Original price was: 5,600 د.إ.Current price is: 4,400 د.إ.

-21%

The PRX Gene CMT4F Genetic Test is a specialized diagnostic procedure offered by DNA Labs UAE, designed to identify mutations in the PRX gene, which are known to cause Charcot-Marie-Tooth disease type 4F (CMT4F). Charcot-Marie-Tooth disease is a group of inherited disorders that affect the peripheral nerves, leading to muscle weakness and sensory problems, primarily in the arms and legs. CMT4F is a rare subtype characterized by severe nerve damage and onset in childhood or adolescence.
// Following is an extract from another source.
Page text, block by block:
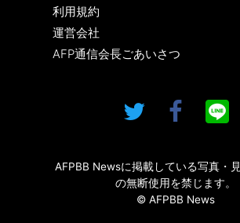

This genetic test involves analyzing the patient’s DNA to search for specific alterations in the PRX gene that are indicative of CMT4F. Early detection through this test can be crucial for the management and treatment of the condition, allowing healthcare providers to tailor interventions that can help manage symptoms, improve quality of life, and provide genetic counseling for affected families.

The cost of the PRX Gene CMT4F Genetic Test at DNA Labs UAE is 4400 AED. The test is conducted in a state-of-the-art laboratory setting by professionals who specialize in genetic diagnostics. The process involves collecting a DNA sample, typically through a blood draw or cheek swab, which is then analyzed using advanced genetic sequencing technologies to identify any mutations in the PRX gene.

Choosing DNA Labs UAE for this test ensures access to leading-edge technology, expert analysis, and comprehensive support throughout the testing process, making it a valuable resource for individuals and families seeking answers about Charcot-Marie-Tooth disease type 4F.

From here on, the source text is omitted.